面对全家人的愕然,王莲娟缓缓讲述了购置酒水和粮食的原委。

而沈氏则像是突然间充满了活力,两眼熠熠生辉,一跃而起:“娘,买了这么多粮食,咱们终于可以不用再紧巴巴过日子,敞开肚皮吃饭了吧?”

说罢,她目光转向秦砚辞和凌瑾韵,语气中多了几分责备:“砚辞,你咋就想着买那么多酒回来?酒又不能当饭吃,这不是白白浪费钱财嘛!还不如多买些面粉、大米,咱们能多吃几顿馒头、白米饭,那才是实在的过日子嘛。”

沈氏的责备中带着几分心疼,仿佛那酒是用她自己的血汗换来的,凌瑾韵听后,脸颊微红,欲言又止。

王莲娟这时轻轻扫了沈氏一眼,沈氏顿时收敛起方才的激昂,缩了缩脖子,像是被训斥的小鸡。

王莲娟语气沉稳,继续说道:“家中虽然有了一些储备,但在找到足够的野菜之前,谁都不能轻易动用这些粮食。今天去镇上,听说仅咱们村周围下了大雨,周边地区却连一点雨水也没见着。城门外聚集的难民,一个个饿得眼冒绿光,咱们虽然播下了玉米种子,但天气若持续干旱,收成仍是个未知数。这些粮食,是为我们准备的最后保障,是救急之物!”

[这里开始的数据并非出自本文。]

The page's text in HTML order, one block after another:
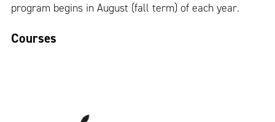
program begins in August (fall term) of each year.
Courses
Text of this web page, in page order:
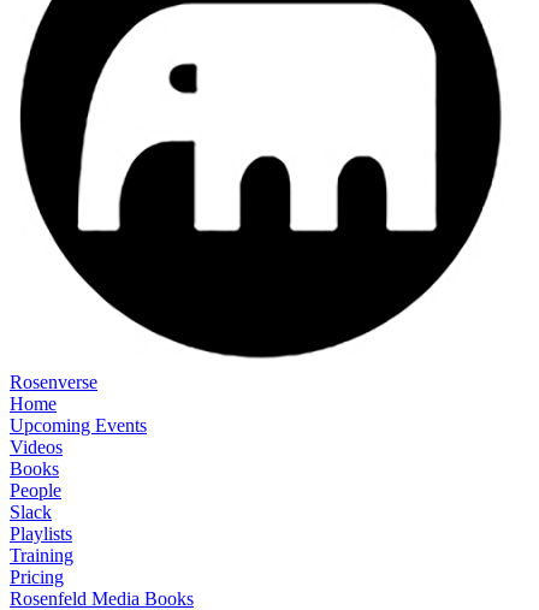
Rosenverse
Home
Upcoming Events
Videos
Books
People
Slack
Playlists
Training
Pricing
Rosenfeld Media Books
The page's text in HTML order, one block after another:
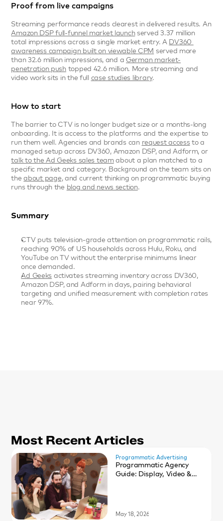
Proof from live campaigns
Streaming performance reads clearest in delivered results. An
Amazon DSP full-funnel market launch served 3.37 million
total impressions across a single market entry. A DV360
awareness campaign built on viewable CPM served more
than 32.6 million impressions, and a German market-
penetration push topped 42.6 million. More streaming and
video work sits in the full case studies library.
How to start
The barrier to CTV is no longer budget size or a months-long
onboarding. It is access to the platforms and the expertise to
run them well. Agencies and brands can request access to a
managed setup across DV360, Amazon DSP, and Adform, or
talk to the Ad Geeks sales team about a plan matched to a
specific market and category. Background on the team sits on
the about page, and current thinking on programmatic buying
runs through the blog and news section.
Summary
CTV puts television-grade attention on programmatic rails,
reaching 90% of US households across Hulu, Roku, and
YouTube on TV without the enterprise minimums linear
once demanded.
Ad Geeks activates streaming inventory across DV360,
Amazon DSP, and Adform in days, pairing behavioral
targeting and unified measurement with completion rates
near 97%.
Most Recent Articles
Programmatic Advertising
Programmatic Agency
Guide: Display, Video &
May 18, 2026
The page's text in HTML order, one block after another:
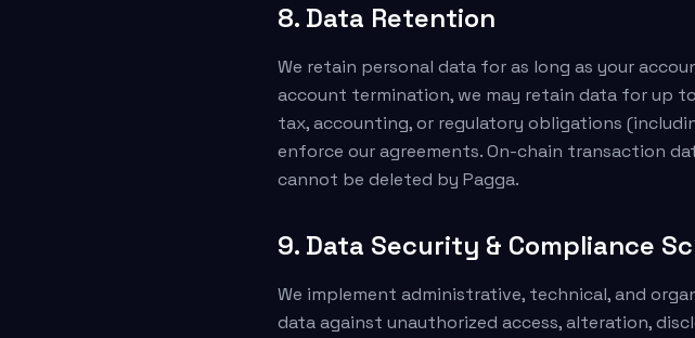
8. Data Retention
We retain personal data for as long as your
account termination, we may retain data for up
tax, accounting, or regulatory obligations
enforce our agreements. On-chain transaction
cannot be deleted by Pagga.
9. Data Security & Compliance
We implement administrative, technical, and
data against unauthorized access, alteration,
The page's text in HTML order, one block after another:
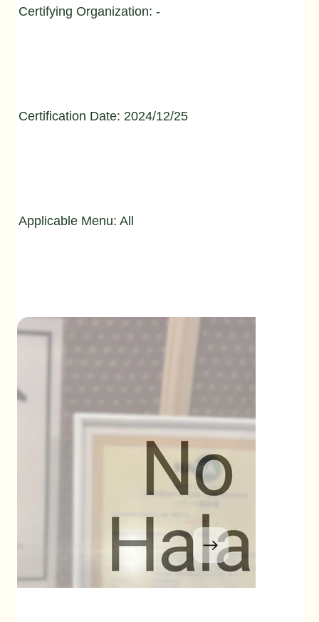
Certifying Organization: -
Certification Date: 2024/12/25
Applicable Menu: All
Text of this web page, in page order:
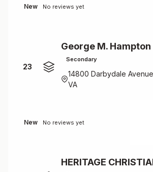
New No reviews yet
23
George M.
Secondary
14800 Darbydale
VA
New No reviews yet
HERITAGE
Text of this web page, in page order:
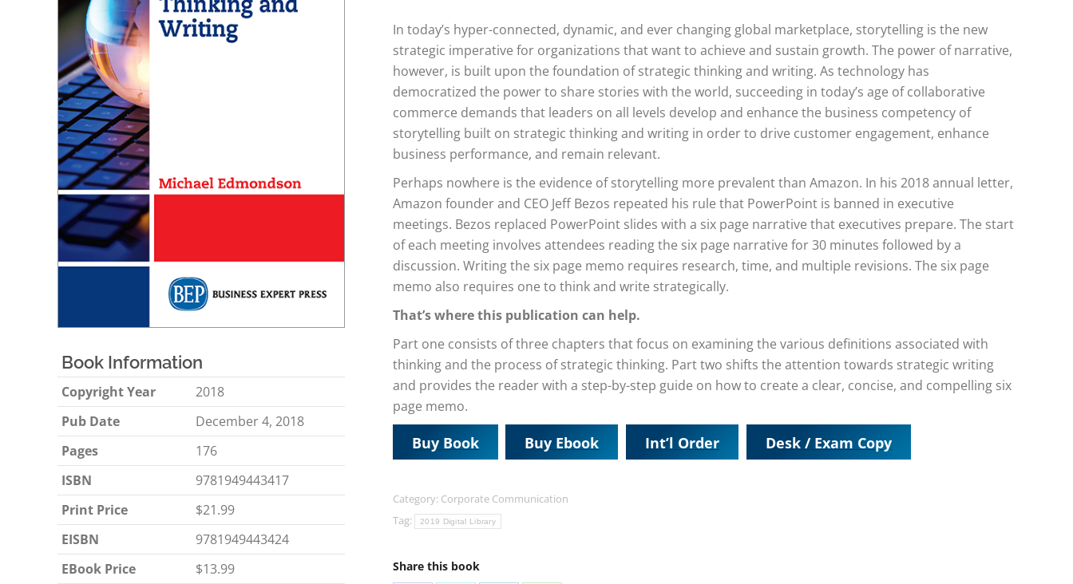
Book Information
Copyright Year
2018
Pub Date
December 4, 2018
Pages
176
ISBN
9781949443417
Print Price
$21.99
EISBN
9781949443424
EBook Price
$13.99
In today’s hyper-connected, dynamic, and ever changing global marketplace, storytelling is the new
strategic imperative for organizations that want to achieve and sustain growth. The power of narrative,
however, is built upon the foundation of strategic thinking and writing. As technology has
democratized the power to share stories with the world, succeeding in today’s age of collaborative
commerce demands that leaders on all levels develop and enhance the business competency of
storytelling built on strategic thinking and writing in order to drive customer engagement, enhance
business performance, and remain relevant.
Perhaps nowhere is the evidence of storytelling more prevalent than Amazon. In his 2018 annual letter,
Amazon founder and CEO Jeff Bezos repeated his rule that PowerPoint is banned in executive
meetings. Bezos replaced PowerPoint slides with a six page narrative that executives prepare. The start
of each meeting involves attendees reading the six page narrative for 30 minutes followed by a
discussion. Writing the six page memo requires research, time, and multiple revisions. The six page
memo also requires one to think and write strategically.
That’s where this publication can help.
Part one consists of three chapters that focus on examining the various definitions associated with
thinking and the process of strategic thinking. Part two shifts the attention towards strategic writing
and provides the reader with a step-by-step guide on how to create a clear, concise, and compelling six
page memo.
Buy Book Buy Ebook Int’l Order Desk / Exam Copy
Category: Corporate Communication
Tag:
2019 Digital Library
Share this book

这一席话,让在场的秦家人不禁陷入了深深的思考之中,空气中弥漫着一股凝重而又充满希望的气息。

“你们都听清楚了。现今这世道,粮价飞涨,若是这干旱再持续,到时纵使口袋里有几个钱,恐怕也换不来活命的粮食。咱们家那些存粮,得紧着用,谁也不能有半点非分之想!”王莲娟继续道。

他的语气里带着不容置疑的坚决,仿佛是在为这个家的未来筑起一道坚固的防线。

王莲娟的目光宛如锋利的刀刃,逐一扫过沈氏、马氏与刘氏三人,那锐利的眼神中蕴含着不容置喙的威严。